Quantos de nós não passamos por uma situação onde as coisas param de funcionar e o responsável nos diz que a culpa é do sistema? É normal, após muito tempo nas filas de um banco, o funcionário nos informar que o sistema caiu e as operações ficam suspensas até a sua volta.
Da mesma forma, em muitas empresas, as notas fiscais não podem ser emitidas, nem os pagamentos efetuados quando o famoso sistema está fora. Isto acontece em todas as operações em que a tecnologia nos obriga a depender de um bendito sistema, criado originalmente para facilitar a nossa vida.
Já lhe aconteceu de estar fazendo uma compra em uma loja e o sistema cair? Dá para imaginar algo semelhante nos sistemas de defesa e controle de armas nucleares de qualquer país? Pode ser que o sistema dê início a uma nova guerra mundial.
Por outro lado, já ficou convencionado que, quando ocorre uma pane deste tipo, não existe uma pessoa responsável. É tudo culpa do sistema, que passou a ser uma entidade superior, como uma divindade.
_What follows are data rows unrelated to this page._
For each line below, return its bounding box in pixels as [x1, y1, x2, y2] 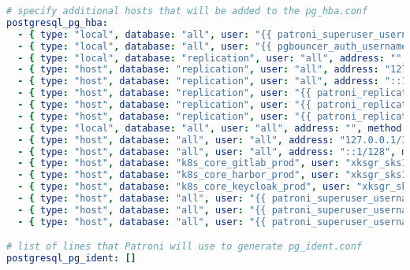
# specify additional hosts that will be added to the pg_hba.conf [6, 6, 368, 17]
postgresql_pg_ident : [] [6, 253, 136, 264]
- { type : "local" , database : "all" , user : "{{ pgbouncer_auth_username [17, 40, 408, 52]
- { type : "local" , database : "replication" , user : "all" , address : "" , [17, 52, 408, 64]
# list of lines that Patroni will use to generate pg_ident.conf [6, 241, 363, 253]
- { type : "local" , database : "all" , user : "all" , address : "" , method [17, 122, 402, 134]
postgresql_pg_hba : [6, 17, 108, 28]
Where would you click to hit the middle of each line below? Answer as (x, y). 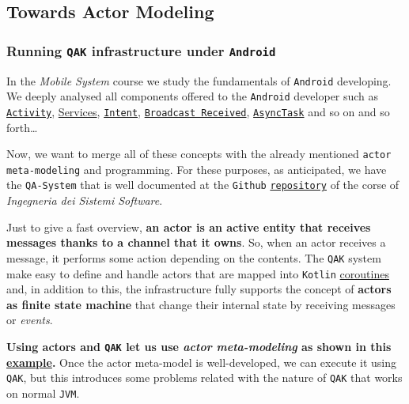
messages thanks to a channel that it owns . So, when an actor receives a (196, 242)
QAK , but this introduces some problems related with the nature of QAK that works (204, 378)
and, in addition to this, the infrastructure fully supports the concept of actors (199, 289)
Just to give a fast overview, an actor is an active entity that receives (189, 227)
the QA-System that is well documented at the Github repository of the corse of (203, 185)
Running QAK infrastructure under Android (141, 50)
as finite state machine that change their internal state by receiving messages (201, 304)
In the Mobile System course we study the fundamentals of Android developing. (199, 80)
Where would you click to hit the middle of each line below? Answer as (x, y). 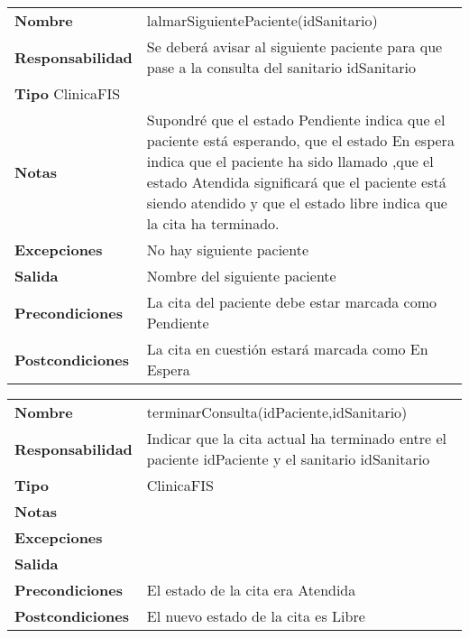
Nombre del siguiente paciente (241, 276)
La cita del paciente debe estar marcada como (292, 302)
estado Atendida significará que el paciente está (296, 182)
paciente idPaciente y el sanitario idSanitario (288, 459)
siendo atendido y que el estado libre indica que (297, 203)
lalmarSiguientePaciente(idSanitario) (262, 20)
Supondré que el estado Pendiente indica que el (296, 120)
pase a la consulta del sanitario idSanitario (281, 67)
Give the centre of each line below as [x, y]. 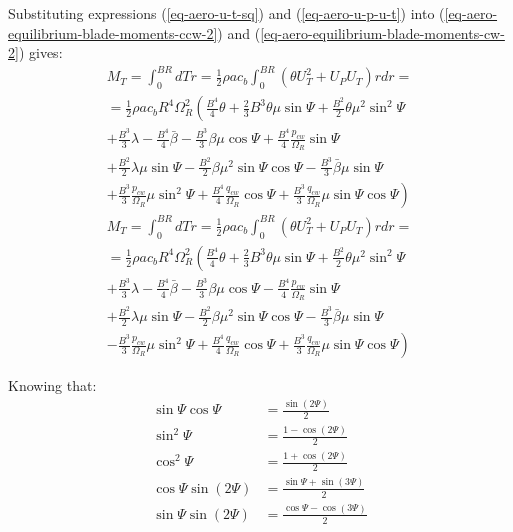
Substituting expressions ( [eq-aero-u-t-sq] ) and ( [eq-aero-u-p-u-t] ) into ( [226, 13]
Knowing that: [52, 385]
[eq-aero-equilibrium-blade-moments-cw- [382, 32]
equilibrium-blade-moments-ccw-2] [113, 32]
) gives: [40, 52]
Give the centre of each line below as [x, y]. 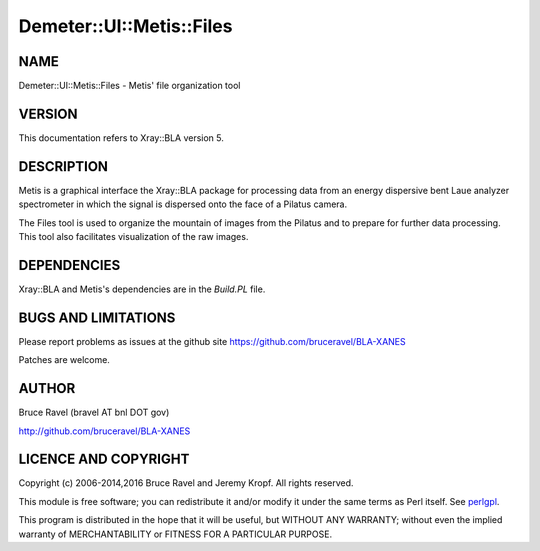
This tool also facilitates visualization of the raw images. [133, 237]
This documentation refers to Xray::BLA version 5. [121, 137]
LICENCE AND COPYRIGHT [104, 459]
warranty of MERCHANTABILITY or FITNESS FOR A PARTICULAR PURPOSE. [175, 534]
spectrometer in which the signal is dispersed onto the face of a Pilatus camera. [183, 204]
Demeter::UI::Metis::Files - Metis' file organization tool [129, 86]
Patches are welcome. [64, 360]
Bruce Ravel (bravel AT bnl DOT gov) [94, 412]
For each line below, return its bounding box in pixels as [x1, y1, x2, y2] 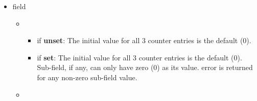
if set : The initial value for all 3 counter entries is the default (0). [37, 52, 242, 62]
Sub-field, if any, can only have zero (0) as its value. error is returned [37, 62, 253, 73]
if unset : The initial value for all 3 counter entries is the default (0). [37, 35, 251, 46]
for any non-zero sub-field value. [37, 72, 137, 82]
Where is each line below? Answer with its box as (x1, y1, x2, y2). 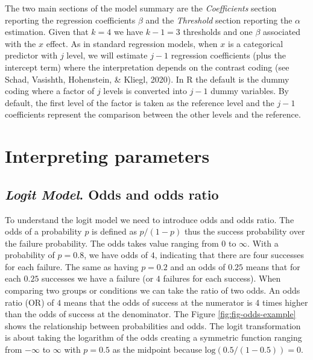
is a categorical (228, 37, 283, 49)
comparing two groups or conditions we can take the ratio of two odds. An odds (5, 284, 300, 297)
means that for (245, 260, 300, 273)
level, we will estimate (66, 49, 148, 62)
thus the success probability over (184, 225, 305, 238)
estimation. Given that (5, 25, 89, 38)
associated (263, 25, 301, 38)
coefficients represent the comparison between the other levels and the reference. (5, 108, 301, 121)
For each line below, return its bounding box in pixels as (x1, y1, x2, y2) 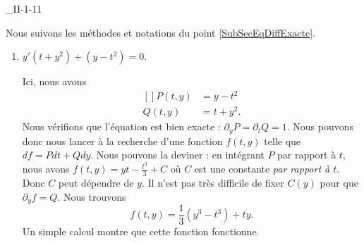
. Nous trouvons (57, 189, 126, 204)
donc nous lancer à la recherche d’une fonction (22, 133, 223, 148)
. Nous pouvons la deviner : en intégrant (90, 147, 265, 162)
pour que (320, 175, 358, 189)
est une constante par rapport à (194, 161, 330, 176)
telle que (264, 133, 301, 148)
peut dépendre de (58, 175, 134, 189)
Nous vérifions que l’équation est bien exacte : (22, 119, 221, 134)

Em uma empresa, ele manda mais que diretores ou o próprio presidente, pois não adianta eles ordenarem que o sistema volte a trabalhar. Ele retorna quando quer, falta ou sai de férias quando quer e ninguém tem autoridade para contestá-lo.
Muitas vezes penso nos benefícios, malefícios e na própria criação desse intocável ser maligno. Ele é uma entidade criada artificialmente por meio de um processo mágico para nos servir. Ele lembra a fábula do Golem que, no folclore e na cabala judaica, é um ser artificial e sem vontade própria, criado para satisfazer as vontades de quem o criou. Embora sem inteligência, ele podia fazer tarefas simples.
O problema era que, repentinamente, ele ficava sem controle, se tornava muito perigoso e fazê-lo parar era uma árdua tarefa, mesmo para os melhores rabinos e cabalistas. Na tradição esotérica, ele tinha a palavra Emeth, que significa Verdade, em hebraico, na sua fronte ou debaixo de sua língua e, para desativá-lo, seu criador precisava apagar a primeira letra e transformar a palavra em Meth, que significa Morte.
Isto lembra uma senha para acessar um programa de computador ou um sistema e ativá-lo ou desativá-lo. O problema é que nós nos acostumamos tanto com as suas tarefas que, hoje, é difícil viver sem nosso ‘Golem Sistema’. Quando ele falha, a nossa vida fica complicada e vemos o quanto dependemos dele. Se um dia ele ficar fora de controle, quem conseguirá acessá-lo para apagar a primeira letra?
Nas histórias do Golem, quando isto aconteceu, o preço para desativá-lo foi o de muitas vidas, inclusive, as de seus criadores. Hoje, pode ser que custe a vida de toda a humanidade.